** Exercise description **
Leave out the pictures and retype, exactly, the lines below from the line with "Fii primul care" up to and including the line with "Director Changed It [218, 166]", nothing more.

** Provided entries **

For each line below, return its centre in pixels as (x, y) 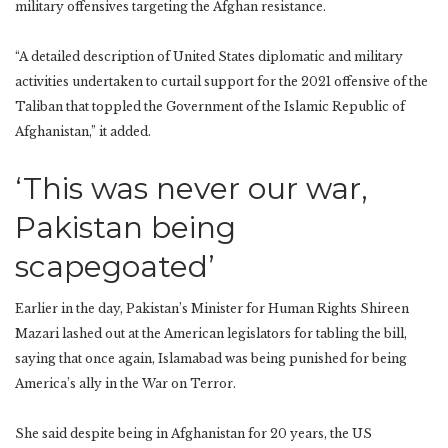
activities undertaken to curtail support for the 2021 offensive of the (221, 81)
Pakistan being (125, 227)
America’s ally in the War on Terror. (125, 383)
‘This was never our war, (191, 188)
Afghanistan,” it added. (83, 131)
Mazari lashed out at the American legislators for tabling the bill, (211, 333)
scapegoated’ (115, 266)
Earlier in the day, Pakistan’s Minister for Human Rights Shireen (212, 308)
--
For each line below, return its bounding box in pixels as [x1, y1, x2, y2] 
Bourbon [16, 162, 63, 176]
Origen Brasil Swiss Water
--
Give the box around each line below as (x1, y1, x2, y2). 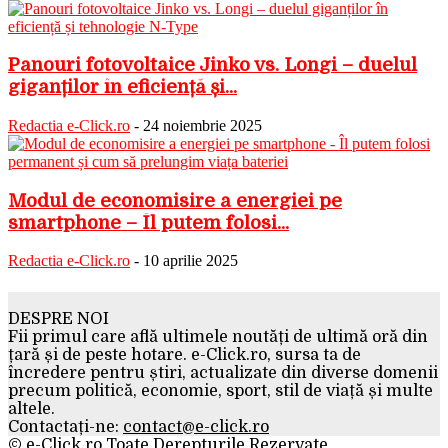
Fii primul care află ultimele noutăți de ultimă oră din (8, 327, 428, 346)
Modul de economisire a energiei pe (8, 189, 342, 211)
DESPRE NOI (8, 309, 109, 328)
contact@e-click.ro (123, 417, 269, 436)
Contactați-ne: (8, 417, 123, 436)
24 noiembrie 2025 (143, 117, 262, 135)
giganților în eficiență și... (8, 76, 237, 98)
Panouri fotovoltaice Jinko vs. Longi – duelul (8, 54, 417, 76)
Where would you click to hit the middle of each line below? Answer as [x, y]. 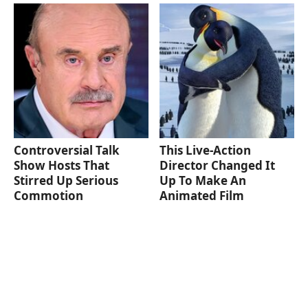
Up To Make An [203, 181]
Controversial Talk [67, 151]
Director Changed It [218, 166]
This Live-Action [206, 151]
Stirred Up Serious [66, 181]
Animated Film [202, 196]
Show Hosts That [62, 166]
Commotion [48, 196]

** Output for this task **
Fii primul care află ultimele noutăți de ultimă oră din (8, 327, 428, 346)
Modul de economisire a energiei pe (8, 189, 342, 211)
DESPRE NOI (8, 309, 109, 328)
contact@e-click.ro (123, 417, 269, 436)
Contactați-ne: (8, 417, 123, 436)
24 noiembrie 2025 (143, 117, 262, 135)
giganților în eficiență și... (8, 76, 237, 98)
Panouri fotovoltaice Jinko vs. Longi – duelul (8, 54, 417, 76)
Where would you click to hit the middle of each line below? Answer as [x, y]. 
Up To Make An [203, 181]
Controversial Talk [67, 151]
Director Changed It [218, 166]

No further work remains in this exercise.